Self-serve rules
December 15, 2008
Operators who aren’t embracing the idea of customers serving themselves are a dying breed.
Self-serve foodservice is taking on greater importance than ever, as more and more operators are discovering that self-serve options can lead to
less waste, environmentally friendly consequences and a happier customer base.
“We have a very vocal student body, but in a good way,” said Operations Manager at Colgate University Dining Facilities Pamela Rowe. “We try to respond to their requests and we have a very healthy campus.”
At Colgate, as in many foodservice operations, the salad bar remains the self-serve anchor. The university’s station offers a variety of lettuces and fresh vegetables including cucumber slices, tomato wedges, carrot shavings, chick peas, blanched broccoli and cauliflower florets, sunflower seeds, croutons, chopped hard-boiled eggs, various olives, cheeses and peppers, along with a choice of dressings. The more exotic offerings include organic arugula; red, orange and yellow cherry and globe tomatoes; bean sprouts; sundried tomatoes and fruits; mandarin oranges; walnut pieces, and tofu.

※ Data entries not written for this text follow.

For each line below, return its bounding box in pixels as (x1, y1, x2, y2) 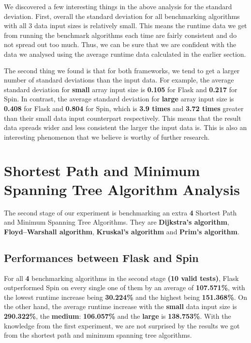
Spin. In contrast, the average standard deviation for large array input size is (4, 94, 234, 104)
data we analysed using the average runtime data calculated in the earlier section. (4, 49, 246, 59)
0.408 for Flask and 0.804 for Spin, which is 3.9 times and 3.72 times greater (4, 103, 244, 113)
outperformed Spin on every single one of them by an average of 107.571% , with (4, 282, 245, 293)
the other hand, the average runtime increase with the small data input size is (4, 301, 237, 311)
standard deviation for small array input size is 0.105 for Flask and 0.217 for (4, 84, 237, 94)
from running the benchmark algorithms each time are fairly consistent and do (4, 30, 237, 40)
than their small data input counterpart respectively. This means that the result (4, 113, 241, 123)

“We always tinker with it,” Rowe said.
Diners enjoy building their own theme salads, such as Asian with red cabbage and a sesame ginger dressing, Mexican with cheddar jack and salsa, Greek with kalamata olives and feta or Italian with pepperoncini and a balsamic vinaigrette.
Colgate also offers a lot of exhibition cooking—a chef prepares an entree batch of food as students watch and participate in choosing the ingredients. Specific vegetables and proteins can be added and sautéed with a choice of broths or sauces to complement foundations of pastas or rice. Students feel empowered when they can choose fresh ingredients and spontaneous service.

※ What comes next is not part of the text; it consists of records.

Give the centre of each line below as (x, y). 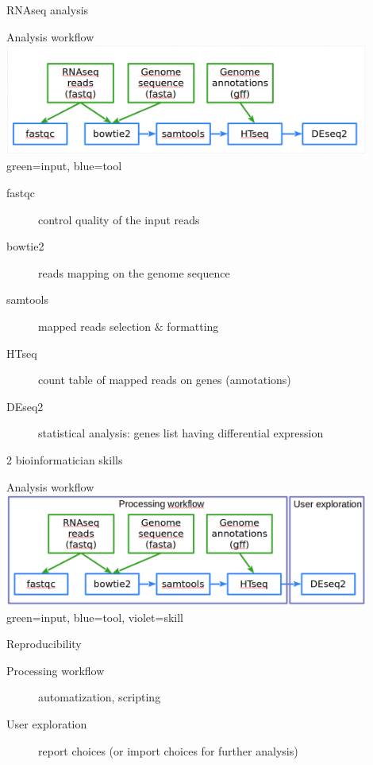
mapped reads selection (95, 326)
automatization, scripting (100, 697)
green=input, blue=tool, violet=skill (95, 617)
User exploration (47, 724)
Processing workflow (56, 670)
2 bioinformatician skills (65, 459)
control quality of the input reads (119, 219)
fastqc (21, 192)

Old brand, new take: Pat Farris, director of school food and nutrition Services for the Archdiocese of New Orleans Schools, believes in improvising with the daily fare to continually capture the students’ imagination.
“In an effort to compete with Lunchables brought from home, we offer a “Kidable,” Farris says. “This is a reimbursable school lunch that is made fresh at school in a clear three-compartment container with lid. It has carrot and celery sticks with ranch dressing, fruit and a sandwich or crackers and deli meat with cheese. For Halloween we kicked off our new mashed potato bowls. It was the Monster Mashed Potato Line. The students self-served a variety of toppings— Oriental chicken, barbecued pork, mushrooms and gravy, chili, broccoli and cheese, etc.”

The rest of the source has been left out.